I wrote about that in a previous post.

I’m told by people in the know that I should not be too hard on the scientists.  NIH told them it would not fund the study and they should get the funding from industry.  If true, that is unfortunate.

For sure, NIH is not interested in nutrition research except for genetically based “Precision” nutrition aimed at individuals.  That leaves population studies out of the picture.  Unfortunate, indeed.

CLINICAL TRIALS

The study: Industry Involvement and Transparency in the Most Cited Clinical Trials, 2019-2022

Among 600 clinical trials with a median sample size of 415  participants:

  • 409 (68.2%) had industry funding
  • 303 (50.5%) were exclusively industry-funded
  • 354 (59.0%) had industry authors
  • 280 (46.6%) involved industry analysts
  • 125 (20.8%) were analyzed exclusively by industry analysts.

Among industry-funded trials:

  • 364 (89.0%) reached conclusions favoring the sponsor.

Industry involvement in research in general and in nutrition research in particular deserves close scrutiny and much skepticism.

Drug companies are required to do research and to find their own funding.  That is not true of nutrition.

Everyone should be lobbying for more independent funding for nutrition research.

Dec 8 2023

Weekend reading: The Upstairs Delicatessen

Dwight Garner.  The Upstairs Delicatessen: On Eating, Reading, Reading about Eating, & Eating While Reading.  Farrar Straus & Giroux, 2023. 244 pages.

This book was given to me by my editor at Farrar Straus & Giroux (which is publishing the new edition of What to Eat in 2025).

And what a fun read it is.

For one thing, the title describes exactly how this book is constructed.

Garner (who I don’t know but wish I did) reviews books for the New York Times (his most recent is a review of Fuchcia Dunlop’s history of Chinese food).

He, as it turns out, is one serious foodie.

In this memoir of sorts, he notes what everyone he reads—and he reads everything—has to say about food.  The name-dropping result takes getting used to.  Here is an example from the chapter on shopping for food.

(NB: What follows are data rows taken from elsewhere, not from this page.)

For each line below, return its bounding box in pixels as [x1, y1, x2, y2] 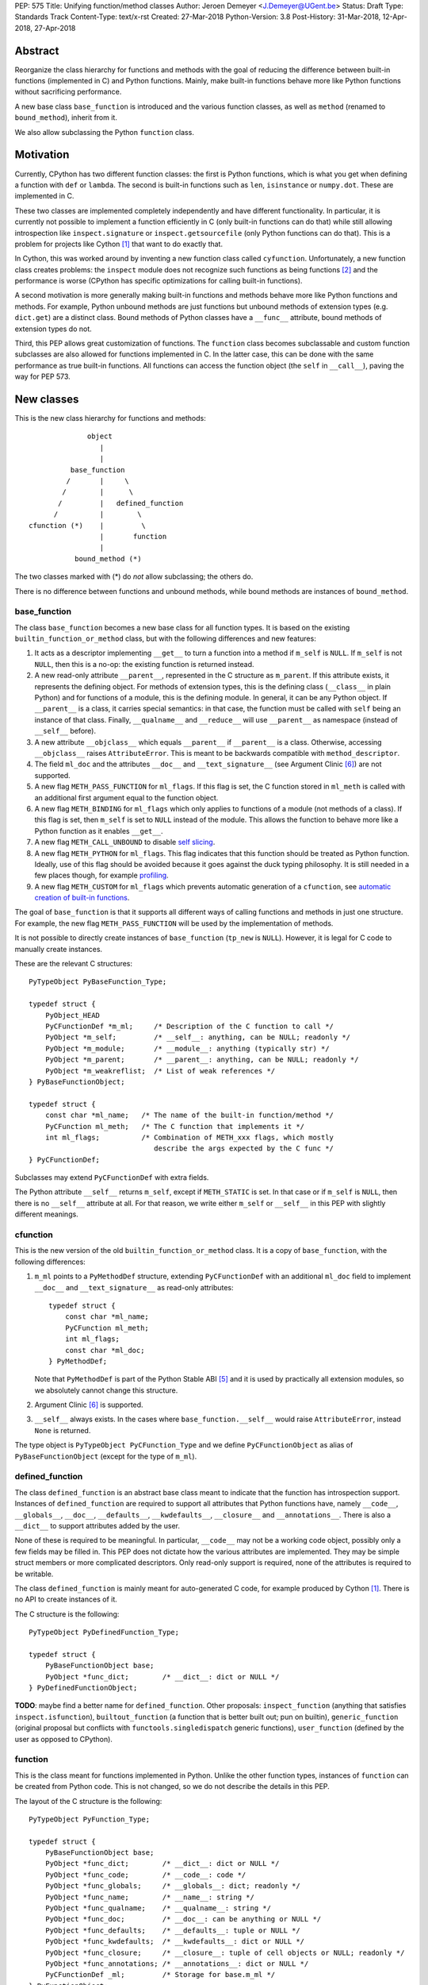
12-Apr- [382, 12, 407, 21]
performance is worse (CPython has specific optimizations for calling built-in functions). [14, 276, 303, 286]
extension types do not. [14, 324, 92, 333]
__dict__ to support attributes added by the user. [14, 1521, 180, 1530]
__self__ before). [34, 727, 97, 736]
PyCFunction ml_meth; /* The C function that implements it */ [44, 1122, 305, 1131]
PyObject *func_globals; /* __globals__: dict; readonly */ [44, 1882, 300, 1891]
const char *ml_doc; [64, 1346, 145, 1355]

I push past the onions and put two leeks into my cart.  I like to slice off the tops, when cooking with them, and set them on the windowsill, where the crazy tendrils wave like Struwwelpeter’s hair in the children’s book by Heinrich Hoffmann…I take some arugula.  In Jonathan Franzen’s novel The Corrections, a failed academic named Chip eats arugula that’s “so strong it made his eyes water, like a paragraph of Thoreau.”  Arugula wasn’t well-known in America before the eighties.  When farmers began to grow it in California, they didn’t know how much to charge.  Cree’s [Garner’s wife’s] father, Bruce explained that in Europe the cost was roughtly equal to a pack of cigarettes.  According to Joyce Goldstein, in her book Insie the California Food Revolution, farmers listened to him and initially pegged arugula prices to the cost of Bruce’s Lucky Strikes.

This is all a great introduction to who is writing what about food, and wonderfully gossipy about people I’ve read too (and occasionally have met).

But wait.  How come he’s not quoting me?

I went right to the Index’s pages and pages of names.

Bingo!  There I am on page 93.

By now we’ve all read our Eric Schlosser, our Alice Waters, our Marion Nestle, our Michael Pollan.  These are first-rate writers and thinkers, and God bless them, but they can’t help, at times, sounding sanctimonious.

I am deeply honored by—and adore —being grouped with Schlosser, Waters, and Pollan.

But, ouch.  Sanctimonious?  Moi?

Oh well.  I enjoyed reading the book.  A lot.